= Aim of the task =
Starting with the first line of the data below, copy each line up to and including the one containing "best bottle in the supermarket without". Pictures stay out.

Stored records
========
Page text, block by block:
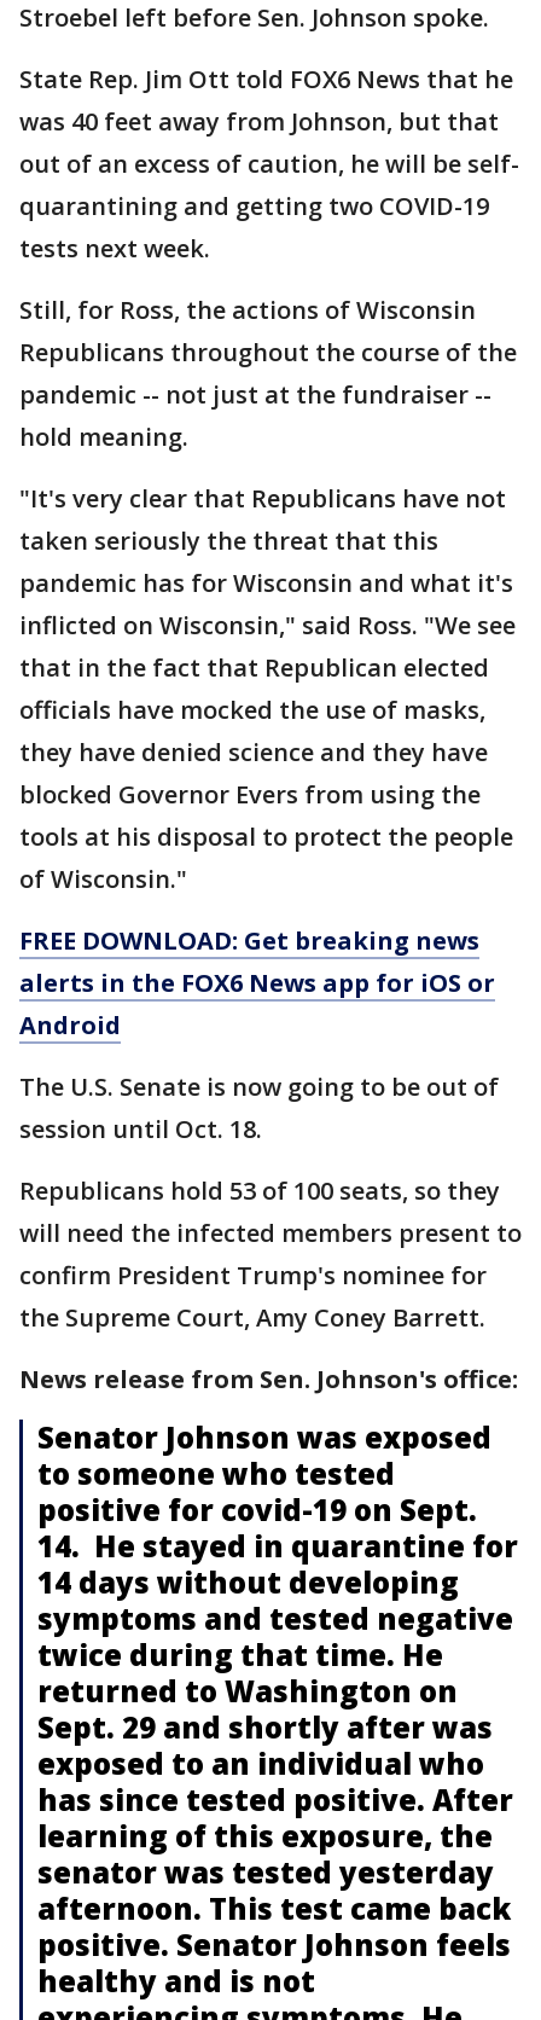
Stroebel left before Sen. Johnson spoke.
State Rep. Jim Ott told FOX6 News that he
was 40 feet away from Johnson, but that
out of an excess of caution, he will be self-
quarantining and getting two COVID-19
tests next week.
Still, for Ross, the actions of Wisconsin
Republicans throughout the course of the
pandemic -- not just at the fundraiser --
hold meaning.
"It's very clear that Republicans have not
taken seriously the threat that this
pandemic has for Wisconsin and what it's
inflicted on Wisconsin," said Ross. "We see
that in the fact that Republican elected
officials have mocked the use of masks,
they have denied science and they have
blocked Governor Evers from using the
tools at his disposal to protect the people
of Wisconsin."
FREE DOWNLOAD: Get breaking news
alerts in the FOX6 News app for iOS or
Android
The U.S. Senate is now going to be out of
session until Oct. 18.
Republicans hold 53 of 100 seats, so they
will need the infected members present to
confirm President Trump's nominee for
the Supreme Court, Amy Coney Barrett.
News release from Sen. Johnson's office:
Senator Johnson was exposed
to someone who tested
positive for covid-19 on Sept.
14. He stayed in quarantine for
14 days without developing
symptoms and tested negative
twice during that time. He
returned to Washington on
Sept. 29 and shortly after was
exposed to an individual who
has since tested positive. After
learning of this exposure, the
senator was tested yesterday
afternoon. This test came back
positive. Senator Johnson feels
healthy and is not
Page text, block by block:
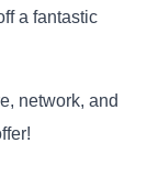
a fantastic
network, and
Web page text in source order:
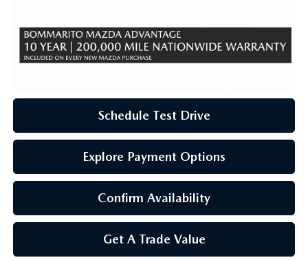
Schedule Test Drive
Explore Payment Options
Confirm Availability
Get A Trade Value
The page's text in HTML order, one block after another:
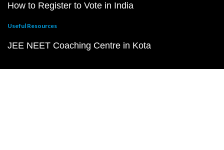
How to Register to Vote in India
Useful Resources
JEE NEET Coaching Centre in Kota
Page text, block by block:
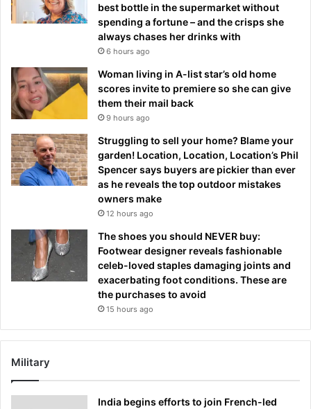
best bottle in the supermarket without
spending a fortune – and the crisps she
always chases her drinks with
6 hours ago
Woman living in A-list star’s old home
scores invite to premiere so she can give
them their mail back
9 hours ago
Struggling to sell your home? Blame your
garden! Location, Location, Location’s Phil
Spencer says buyers are pickier than ever
as he reveals the top outdoor mistakes
owners make
12 hours ago
The shoes you should NEVER buy:
Footwear designer reveals fashionable
celeb-loved staples damaging joints and
exacerbating foot conditions. These are
the purchases to avoid
15 hours ago
Military
India begins efforts to join French-led
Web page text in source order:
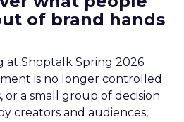
of brand hands
at Shoptalk Spring 2026
is no longer controlled
or a small group of decision
creators and audiences,
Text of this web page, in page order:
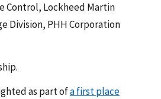
Control, Lockheed Martin
Division, PHH Corporation
as part ofa first place
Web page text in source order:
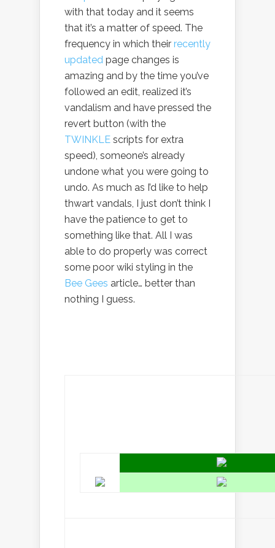
with that today and it seems
that it’s a matter of speed. The
frequency in which their recently
updated page changes is
amazing and by the time you’ve
followed an edit, realized it’s
vandalism and have pressed the
revert button (with the
TWINKLE scripts for extra
speed), someone’s already
undone what you were going to
undo. As much as I’d like to help
thwart vandals, I just don’t think I
have the patience to get to
something like that. All I was
able to do properly was correct
some poor wiki styling in the
Bee Gees article… better than
nothing I guess.
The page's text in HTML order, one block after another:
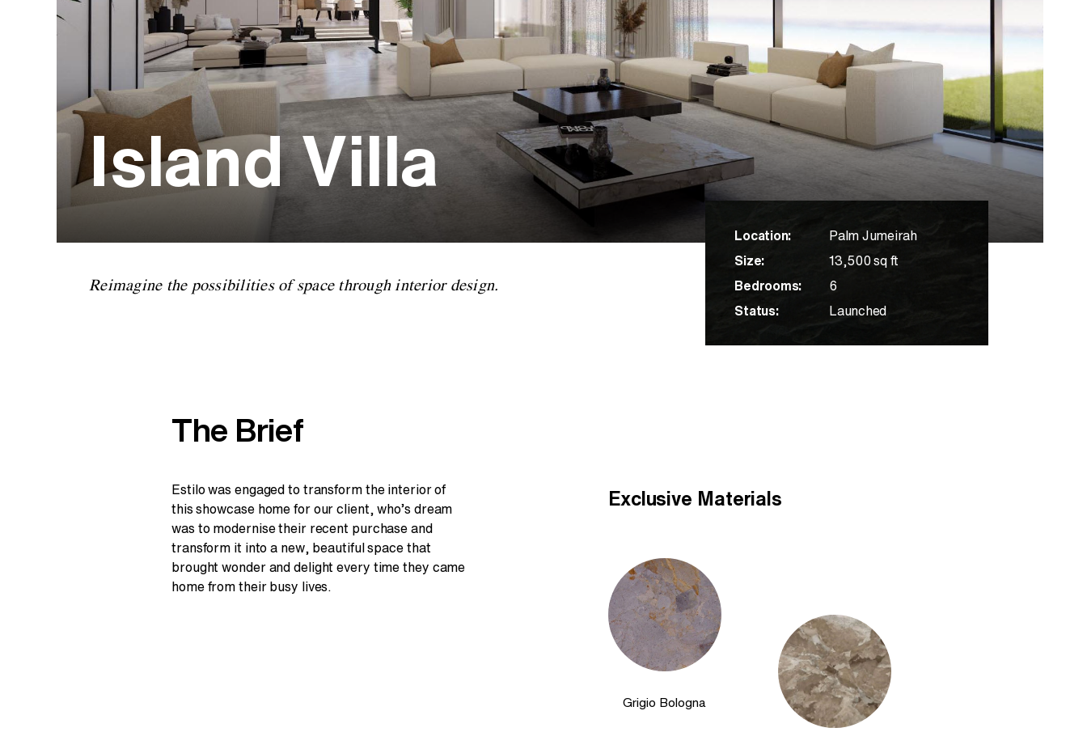
Island Villa
Reimagine the possibilities of space through interior design.
Location:
Palm Jumeirah
Size:
13,500 sq ft
Bedrooms:
6
Status:
Launched
The Brief
Estilo was engaged to transform the interior of
this showcase home for our client, who’s dream
was to modernise their recent purchase and
transform it into a new, beautiful space that
brought wonder and delight every time they came
home from their busy lives.
Exclusive Materials
Grigio Bologna
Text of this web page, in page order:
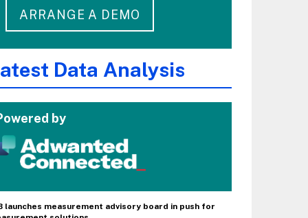
ARRANGE A DEMO
Data Analysis
by
launches measurement advisory board in push for
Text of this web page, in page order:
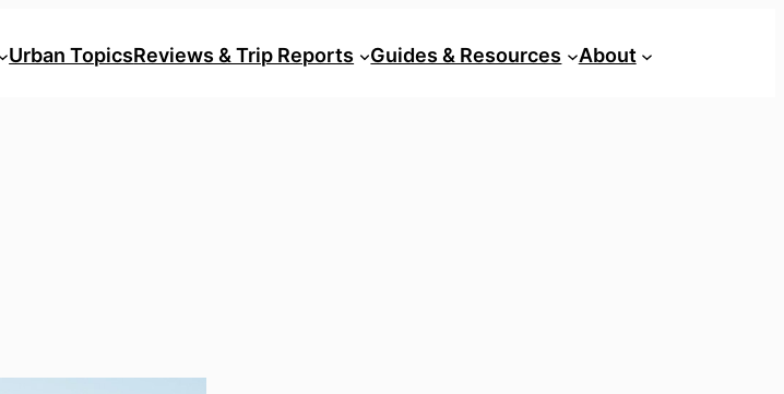
Urban TopicsReviews & Trip Reports Guides & Resources About
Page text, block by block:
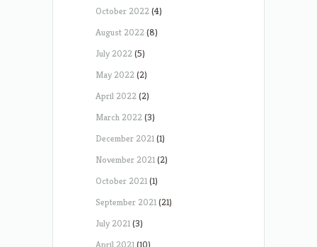
October 2022(4)
August 2022(8)
July 2022(5)
May 2022(2)
April 2022(2)
March 2022(3)
December 2021(1)
November 2021(2)
October 2021(1)
September 2021(21)
July 2021(3)
April 2021(10)
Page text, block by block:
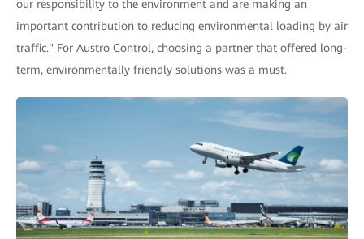
our responsibility to the environment and are making an
important contribution to reducing environmental loading by air
traffic." For Austro Control, choosing a partner that offered long-
term, environmentally friendly solutions was a must.
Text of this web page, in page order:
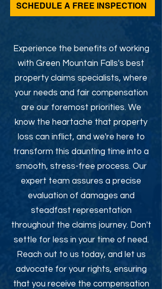
SCHEDULE A FREE INSPECTION
Experience the benefits of working
with Green Mountain Falls's best
property claims specialists, where
your needs and fair compensation
are our foremost priorities. We
know the heartache that property
loss can inflict, and we're here to
transform this daunting time into a
smooth, stress-free process. Our
expert team assures a precise
evaluation of damages and
steadfast representation
throughout the claims journey. Don't
settle for less in your time of need.
Reach out to us today, and let us
advocate for your rights, ensuring
that you receive the compensation
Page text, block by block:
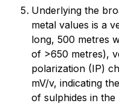
Underlying the
metal values is a
long, 500 metres
of >650 metres),
polarization (IP)
mV/v, indicating
of sulphides in
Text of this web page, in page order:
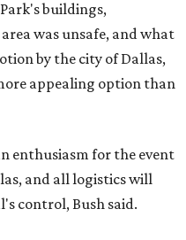
buildings,
was unsafe, and what
by the city of Dallas,
appealing option than
enthusiasm for the event
and all logistics will
control, Bush said.
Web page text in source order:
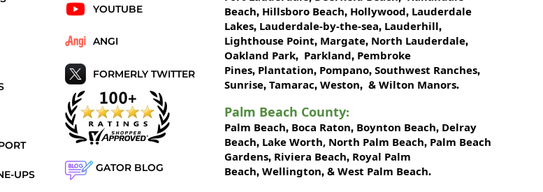
UPS
YOUTUBE
ANGI
FORMERLY TWITTER
GATOR BLOG
Beach, Hillsboro Beach, Hollywood, Lauderdale
Lakes, Lauderdale-by-the-sea, Lauderhill,
Lighthouse Point, Margate, North Lauderdale,
Oakland Park, Parkland, Pembroke
Pines, Plantation, Pompano, Southwest Ranches,
Sunrise, Tamarac, Weston, & Wilton Manors.
Palm Beach County:
Palm Beach, Boca Raton, Boynton Beach, Delray
Beach, Lake Worth, North Palm Beach, Palm Beach
Gardens, Riviera Beach, Royal Palm
Beach, Wellington, & West Palm Beach.
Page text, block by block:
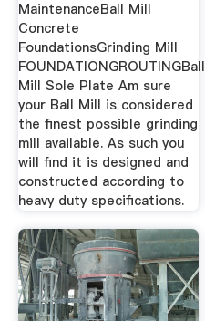
MaintenanceBall Mill
Concrete
FoundationsGrinding Mill
FOUNDATIONGROUTINGBall
Mill Sole Plate Am sure
your Ball Mill is considered
the finest possible grinding
mill available. As such you
will find it is designed and
constructed according to
heavy duty specifications.
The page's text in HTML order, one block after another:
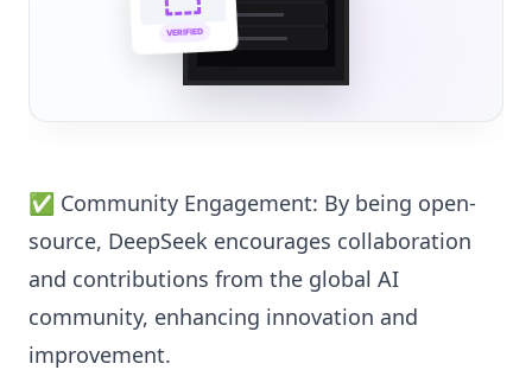
VERIFIED
✅ Community Engagement: By being open-
source, DeepSeek encourages collaboration
and contributions from the global AI
community, enhancing innovation and
improvement.
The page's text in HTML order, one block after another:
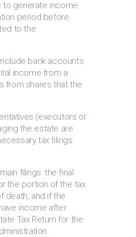
to generate income
period before
to the
bank accounts
income from a
from shares that the
(executors or
the estate are
tax filings
filings: the final
the portion of the tax
death, and if the
income after
Tax Return for the
========
= Answer to this problem =
Page text, block by block:
Stroebel left before Sen. Johnson spoke.
State Rep. Jim Ott told FOX6 News that he
was 40 feet away from Johnson, but that
out of an excess of caution, he will be self-
quarantining and getting two COVID-19
tests next week.
Still, for Ross, the actions of Wisconsin
Republicans throughout the course of the
pandemic -- not just at the fundraiser --
hold meaning.
"It's very clear that Republicans have not
taken seriously the threat that this
pandemic has for Wisconsin and what it's
inflicted on Wisconsin," said Ross. "We see
that in the fact that Republican elected
officials have mocked the use of masks,
they have denied science and they have
blocked Governor Evers from using the
tools at his disposal to protect the people
of Wisconsin."
FREE DOWNLOAD: Get breaking news
alerts in the FOX6 News app for iOS or
Android
The U.S. Senate is now going to be out of
session until Oct. 18.
Republicans hold 53 of 100 seats, so they
will need the infected members present to
confirm President Trump's nominee for
the Supreme Court, Amy Coney Barrett.
News release from Sen. Johnson's office:
Senator Johnson was exposed
to someone who tested
positive for covid-19 on Sept.
14. He stayed in quarantine for
14 days without developing
symptoms and tested negative
twice during that time. He
returned to Washington on
Sept. 29 and shortly after was
exposed to an individual who
has since tested positive. After
learning of this exposure, the
senator was tested yesterday
afternoon. This test came back
positive. Senator Johnson feels
healthy and is not
Page text, block by block:
a fantastic
network, and
Web page text in source order:
Schedule Test Drive
Explore Payment Options
Confirm Availability
Get A Trade Value
The page's text in HTML order, one block after another:
How to Register to Vote in India
Useful Resources
JEE NEET Coaching Centre in Kota
Page text, block by block:
best bottle in the supermarket without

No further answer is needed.